Building an AI Inference Server with FastAPI — Production LLM Serving Guide
How to build a production-grade AI model inference server with FastAPI and uvicorn. Covers async processing, batch inference, GPU utilization, and Kubernetes deployment.
TestForge Team ·
Why FastAPI for AI Inference?
FastAPI is the top choice for AI inference servers because:
- Async I/O: Handle other requests while waiting for inference
- Type hints + Pydantic: Automatic request/response schema validation
- Auto API docs: Swagger UI available at
/docsout of the box - Python ecosystem: Seamless integration with PyTorch and HuggingFace
Basic Inference Server Structure
# main.py
from fastapi import FastAPI, HTTPException
from pydantic import BaseModel
from contextlib import asynccontextmanager
import torch
from transformers import AutoTokenizer, AutoModelForCausalLM
model = None
tokenizer = None
@asynccontextmanager
async def lifespan(app: FastAPI):
# Load model once at server startup
global model, tokenizer
tokenizer = AutoTokenizer.from_pretrained("your-model")
model = AutoModelForCausalLM.from_pretrained(
"your-model",
torch_dtype=torch.float16,
device_map="auto",
)
model.eval()
yield
# Cleanup on shutdown
del model, tokenizer
app = FastAPI(lifespan=lifespan)
class InferRequest(BaseModel):
prompt: str
max_tokens: int = 256
temperature: float = 0.7
class InferResponse(BaseModel):
text: str
tokens_used: int
@app.post("/infer", response_model=InferResponse)

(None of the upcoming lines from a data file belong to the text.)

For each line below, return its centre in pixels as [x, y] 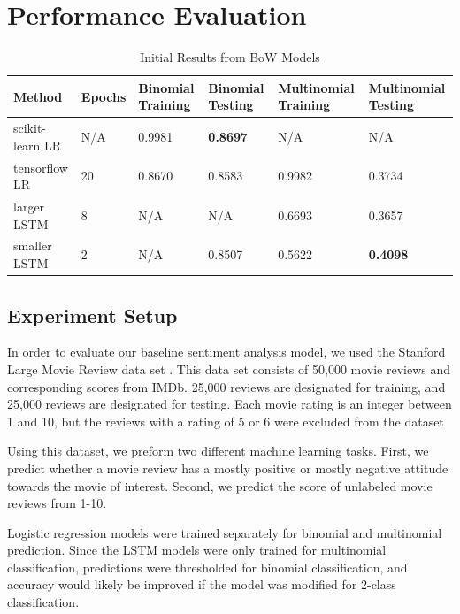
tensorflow [41, 167]
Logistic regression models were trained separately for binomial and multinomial [225, 532]
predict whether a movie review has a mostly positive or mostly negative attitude [228, 468]
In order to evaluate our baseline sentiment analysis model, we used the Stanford [226, 352]
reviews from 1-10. [57, 503]
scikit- [30, 128]
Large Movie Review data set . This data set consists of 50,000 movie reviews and [229, 368]
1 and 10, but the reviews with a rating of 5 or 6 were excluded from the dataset [226, 421]
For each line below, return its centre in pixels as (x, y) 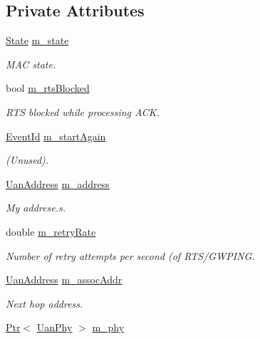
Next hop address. (45, 303)
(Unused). (27, 160)
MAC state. (31, 64)
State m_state (37, 40)
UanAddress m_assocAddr (64, 280)
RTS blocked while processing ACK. (83, 111)
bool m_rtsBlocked (48, 88)
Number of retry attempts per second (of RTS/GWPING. (130, 255)
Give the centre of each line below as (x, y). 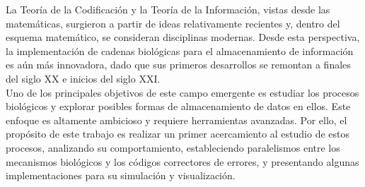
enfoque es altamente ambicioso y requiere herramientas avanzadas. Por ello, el (176, 120)
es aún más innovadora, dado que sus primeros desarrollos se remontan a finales (178, 65)
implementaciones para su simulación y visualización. (121, 175)
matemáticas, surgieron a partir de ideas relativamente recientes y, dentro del (173, 23)
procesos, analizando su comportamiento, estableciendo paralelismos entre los (173, 147)
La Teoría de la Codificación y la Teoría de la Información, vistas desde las (168, 9)
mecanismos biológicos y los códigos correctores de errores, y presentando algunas (182, 161)
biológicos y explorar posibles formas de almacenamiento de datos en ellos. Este (178, 106)
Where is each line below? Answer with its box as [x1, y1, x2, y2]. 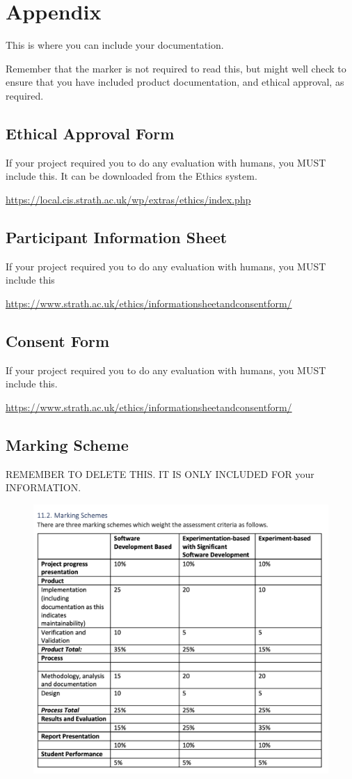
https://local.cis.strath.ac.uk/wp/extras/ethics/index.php [6, 192, 251, 206]
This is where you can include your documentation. [6, 38, 224, 52]
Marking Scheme [6, 433, 129, 455]
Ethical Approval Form [6, 122, 175, 144]
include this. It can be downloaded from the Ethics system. [6, 169, 257, 183]
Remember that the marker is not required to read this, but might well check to [6, 61, 346, 75]
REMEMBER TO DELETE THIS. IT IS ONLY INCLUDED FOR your [6, 466, 314, 481]
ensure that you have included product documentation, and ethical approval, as [6, 75, 344, 89]
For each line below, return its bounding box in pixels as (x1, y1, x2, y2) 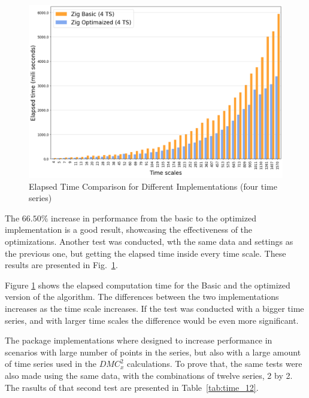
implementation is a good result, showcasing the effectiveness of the (5, 223, 253, 236)
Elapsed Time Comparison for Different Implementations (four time (29, 180, 277, 192)
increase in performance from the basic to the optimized (51, 211, 256, 224)
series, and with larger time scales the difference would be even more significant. (5, 314, 299, 326)
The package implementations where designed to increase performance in (5, 334, 272, 347)
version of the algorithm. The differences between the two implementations (5, 290, 279, 303)
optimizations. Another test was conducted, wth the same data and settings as (5, 235, 293, 247)
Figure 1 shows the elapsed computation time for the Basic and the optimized (5, 278, 290, 291)
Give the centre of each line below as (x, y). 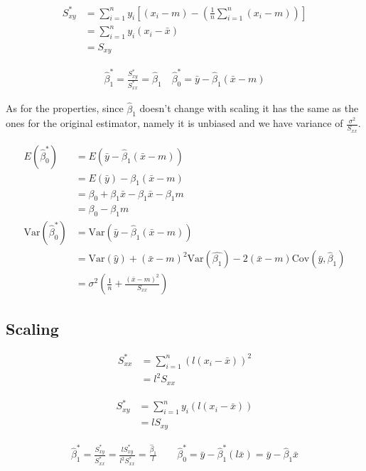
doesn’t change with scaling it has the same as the (249, 108)
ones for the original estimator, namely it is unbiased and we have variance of (174, 123)
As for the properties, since (65, 108)
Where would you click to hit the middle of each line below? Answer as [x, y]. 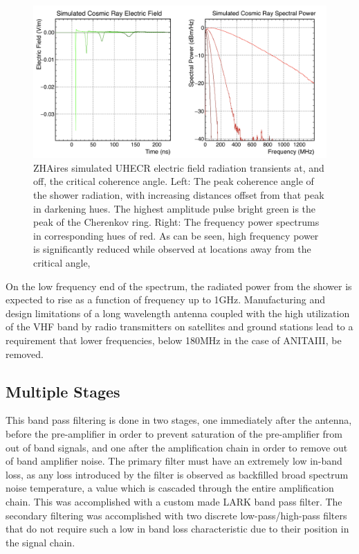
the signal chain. [40, 542]
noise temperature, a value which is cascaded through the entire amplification [170, 488]
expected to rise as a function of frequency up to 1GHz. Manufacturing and [166, 300]
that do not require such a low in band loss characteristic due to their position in [177, 529]
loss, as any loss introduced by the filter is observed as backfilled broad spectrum [177, 474]
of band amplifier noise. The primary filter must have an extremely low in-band [174, 461]
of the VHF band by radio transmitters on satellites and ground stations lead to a [179, 327]
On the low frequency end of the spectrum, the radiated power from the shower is [179, 286]
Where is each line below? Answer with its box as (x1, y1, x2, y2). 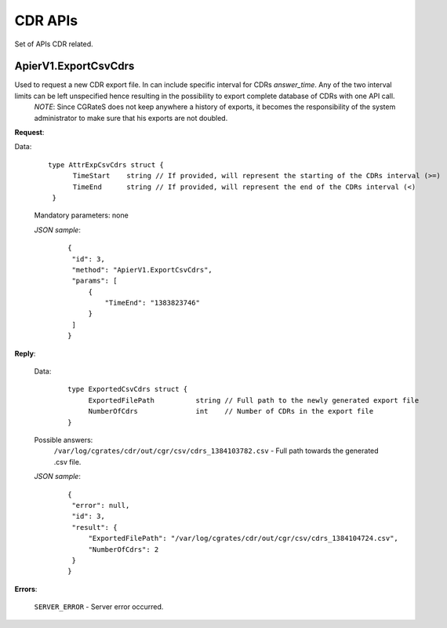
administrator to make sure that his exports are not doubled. (34, 113, 228, 122)
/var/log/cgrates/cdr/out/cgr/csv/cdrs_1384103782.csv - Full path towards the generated (53, 446, 380, 455)
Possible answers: (34, 436, 93, 444)
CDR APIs (14, 12, 78, 29)
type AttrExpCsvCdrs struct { (48, 160, 165, 169)
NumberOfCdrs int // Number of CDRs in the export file (88, 407, 374, 416)
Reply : (14, 349, 36, 358)
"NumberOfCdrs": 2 (88, 545, 159, 553)
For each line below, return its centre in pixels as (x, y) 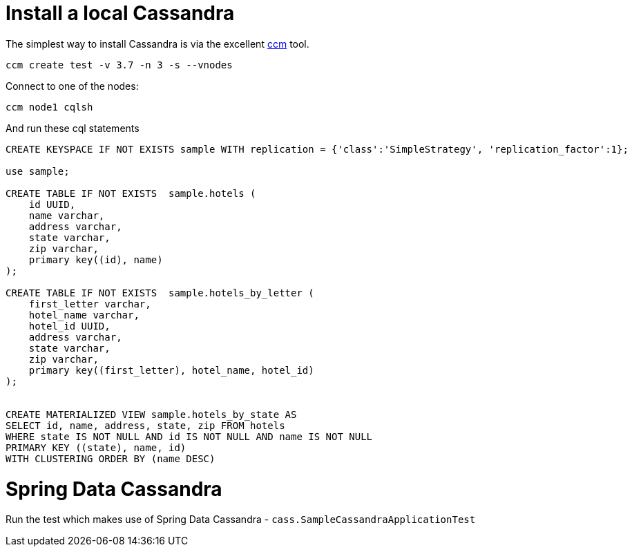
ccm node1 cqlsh (49, 107)
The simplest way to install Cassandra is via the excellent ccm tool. (157, 44)
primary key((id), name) (96, 259)
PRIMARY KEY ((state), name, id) (96, 447)
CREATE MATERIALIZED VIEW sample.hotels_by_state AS (151, 414)
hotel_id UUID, (69, 326)
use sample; (38, 171)
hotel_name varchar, (84, 315)
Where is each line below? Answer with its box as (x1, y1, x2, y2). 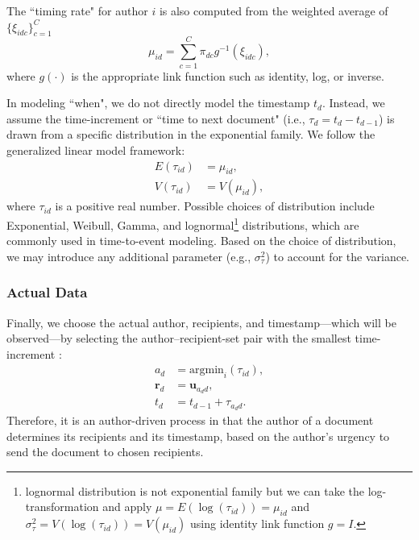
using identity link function (190, 515, 325, 532)
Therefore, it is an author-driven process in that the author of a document (6, 411, 374, 428)
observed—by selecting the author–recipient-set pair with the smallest (6, 330, 351, 347)
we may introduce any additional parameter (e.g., (6, 247, 251, 264)
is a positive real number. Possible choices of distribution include (55, 197, 375, 214)
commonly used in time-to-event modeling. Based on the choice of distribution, (6, 232, 396, 249)
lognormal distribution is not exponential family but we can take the (25, 482, 365, 499)
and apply (102, 498, 152, 515)
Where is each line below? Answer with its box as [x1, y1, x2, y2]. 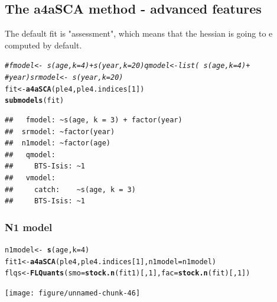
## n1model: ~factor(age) [5, 139, 110, 148]
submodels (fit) [5, 96, 64, 105]
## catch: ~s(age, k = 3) [5, 185, 136, 194]
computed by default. [5, 38, 82, 51]
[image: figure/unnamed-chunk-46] [5, 288, 141, 297]
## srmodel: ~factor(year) [5, 127, 115, 136]
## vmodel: [5, 173, 56, 182]
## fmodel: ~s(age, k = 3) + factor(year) [5, 116, 183, 125]
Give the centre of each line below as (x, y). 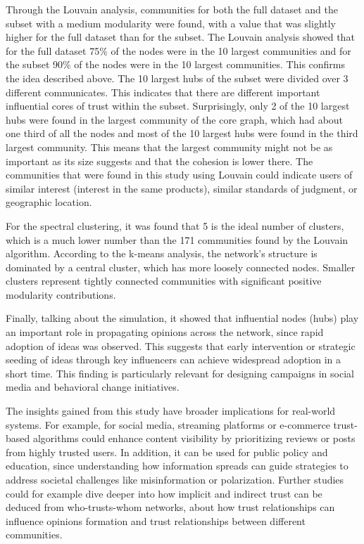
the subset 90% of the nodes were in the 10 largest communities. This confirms (176, 64)
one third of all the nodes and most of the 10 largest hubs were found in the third (182, 133)
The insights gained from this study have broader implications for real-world (171, 411)
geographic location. (49, 202)
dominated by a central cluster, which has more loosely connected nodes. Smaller (181, 267)
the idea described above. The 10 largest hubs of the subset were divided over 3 (177, 78)
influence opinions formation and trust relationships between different (156, 520)
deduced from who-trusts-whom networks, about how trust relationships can (170, 507)
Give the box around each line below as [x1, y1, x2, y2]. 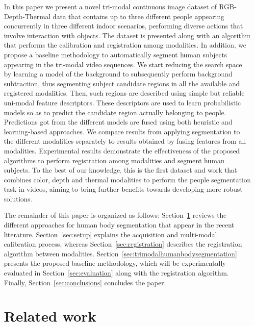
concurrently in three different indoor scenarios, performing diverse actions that [4, 21, 243, 31]
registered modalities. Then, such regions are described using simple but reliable [4, 88, 245, 98]
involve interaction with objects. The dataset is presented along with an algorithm [4, 30, 251, 40]
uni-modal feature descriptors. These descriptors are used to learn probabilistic [4, 97, 241, 107]
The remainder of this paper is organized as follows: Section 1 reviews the [4, 210, 227, 220]
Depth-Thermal [4, 11, 51, 21]
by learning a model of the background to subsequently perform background [4, 69, 232, 79]
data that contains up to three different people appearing [52, 11, 225, 21]
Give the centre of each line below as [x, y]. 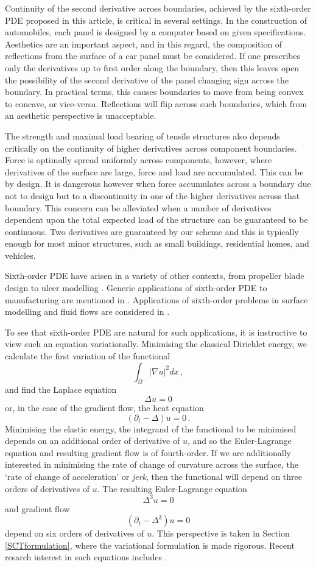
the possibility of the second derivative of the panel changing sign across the [147, 79]
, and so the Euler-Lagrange [239, 441]
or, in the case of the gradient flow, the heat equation [104, 408]
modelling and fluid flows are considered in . [87, 312]
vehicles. [20, 255]
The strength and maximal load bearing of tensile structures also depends [142, 136]
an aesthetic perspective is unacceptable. [81, 115]
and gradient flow [37, 508]
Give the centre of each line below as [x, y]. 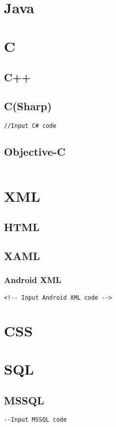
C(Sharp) [28, 106]
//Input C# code [30, 126]
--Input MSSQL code [35, 420]
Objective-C [35, 151]
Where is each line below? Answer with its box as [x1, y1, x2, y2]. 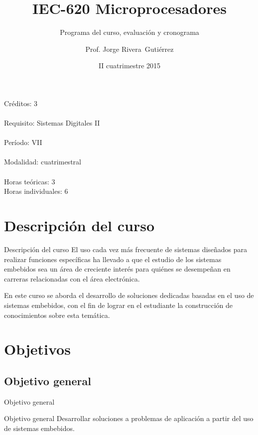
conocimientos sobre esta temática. [4, 309, 110, 320]
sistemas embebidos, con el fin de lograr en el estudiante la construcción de [4, 299, 233, 310]
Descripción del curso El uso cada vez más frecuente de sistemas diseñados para [4, 244, 248, 254]
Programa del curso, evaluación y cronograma [60, 27, 199, 37]
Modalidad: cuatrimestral [4, 156, 81, 167]
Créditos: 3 [4, 98, 38, 108]
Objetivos [4, 339, 71, 359]
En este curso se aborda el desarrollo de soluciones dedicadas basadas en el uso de [4, 290, 254, 300]
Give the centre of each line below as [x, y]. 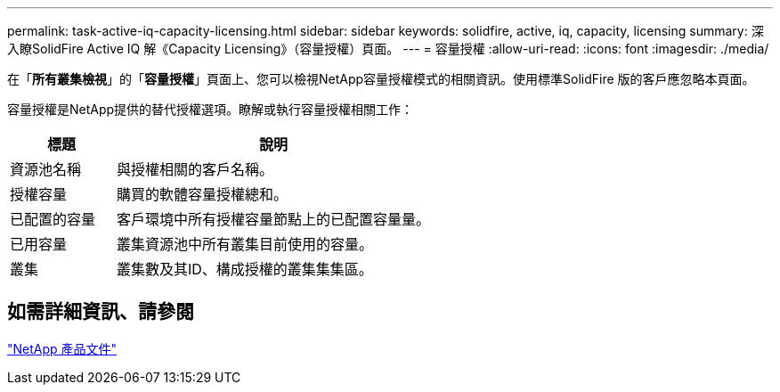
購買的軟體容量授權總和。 [203, 194]
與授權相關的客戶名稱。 [195, 169]
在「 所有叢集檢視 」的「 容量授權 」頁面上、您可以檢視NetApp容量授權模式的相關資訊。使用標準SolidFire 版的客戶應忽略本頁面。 [381, 79]
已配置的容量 [53, 219]
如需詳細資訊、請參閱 [101, 312]
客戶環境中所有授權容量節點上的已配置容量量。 [274, 219]
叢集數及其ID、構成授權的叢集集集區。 [245, 269]
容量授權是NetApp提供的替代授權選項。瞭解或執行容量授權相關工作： [211, 109]
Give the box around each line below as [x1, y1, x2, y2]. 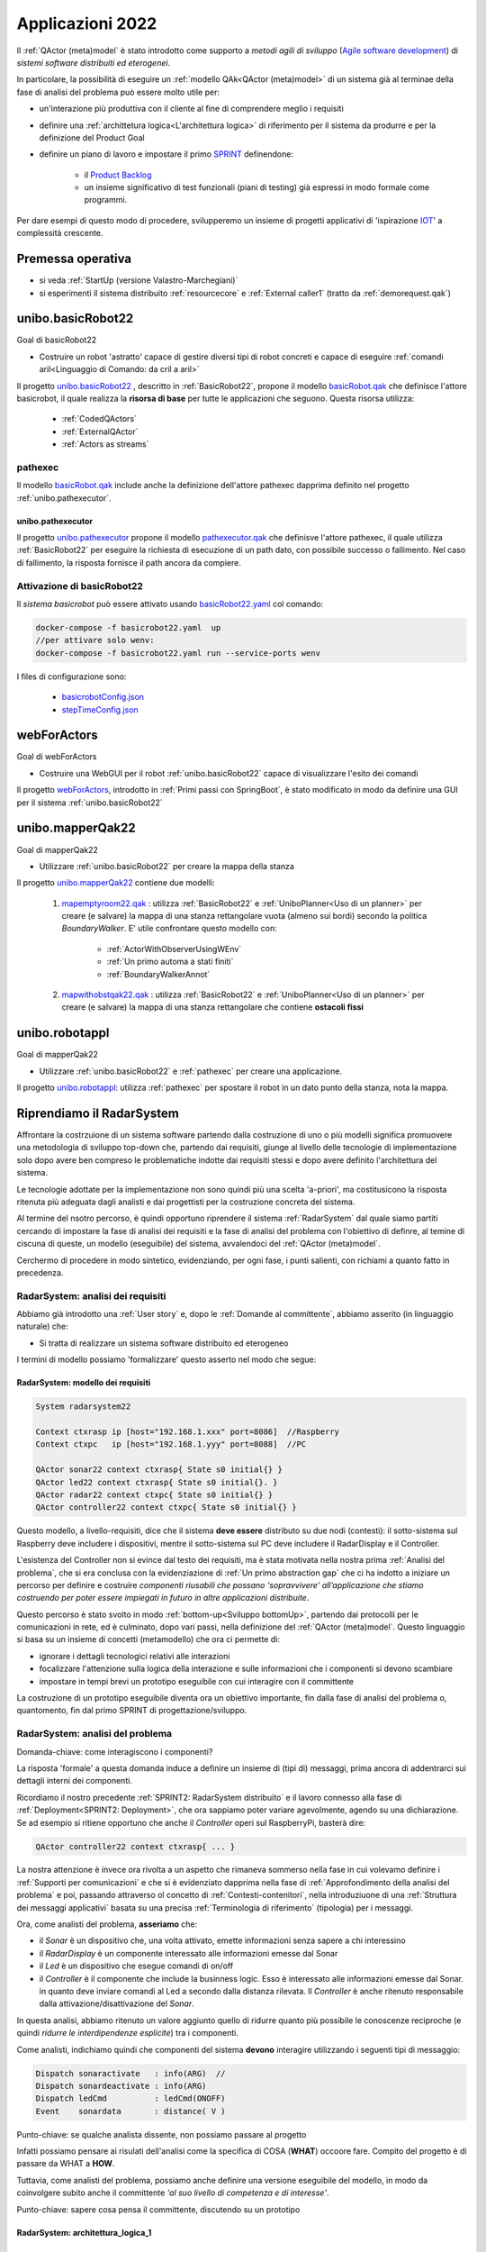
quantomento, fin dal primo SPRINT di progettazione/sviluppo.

async def infer(req: InferRequest):
inputs = tokenizer(req.prompt, return_tensors="pt").to(model.device)
with torch.no_grad():
output = model.generate(
**inputs,
max_new_tokens=req.max_tokens,
temperature=req.temperature,
do_sample=True,
)
text = tokenizer.decode(output[0], skip_special_tokens=True)
return InferResponse(text=text, tokens_used=len(output[0]))
Batch Inference for Higher Throughput
Processing requests one at a time leaves GPU utilization low. Batch them together.
import asyncio
from collections import deque
batch_queue = deque()
BATCH_SIZE = 8
BATCH_TIMEOUT = 0.05 # 50ms
async def batch_processor():
while True:
await asyncio.sleep(BATCH_TIMEOUT)
if not batch_queue:
continue
batch = []
while batch_queue and len(batch) < BATCH_SIZE:
batch.append(batch_queue.popleft())
# Batch inference
prompts = [item["prompt"] for item in batch]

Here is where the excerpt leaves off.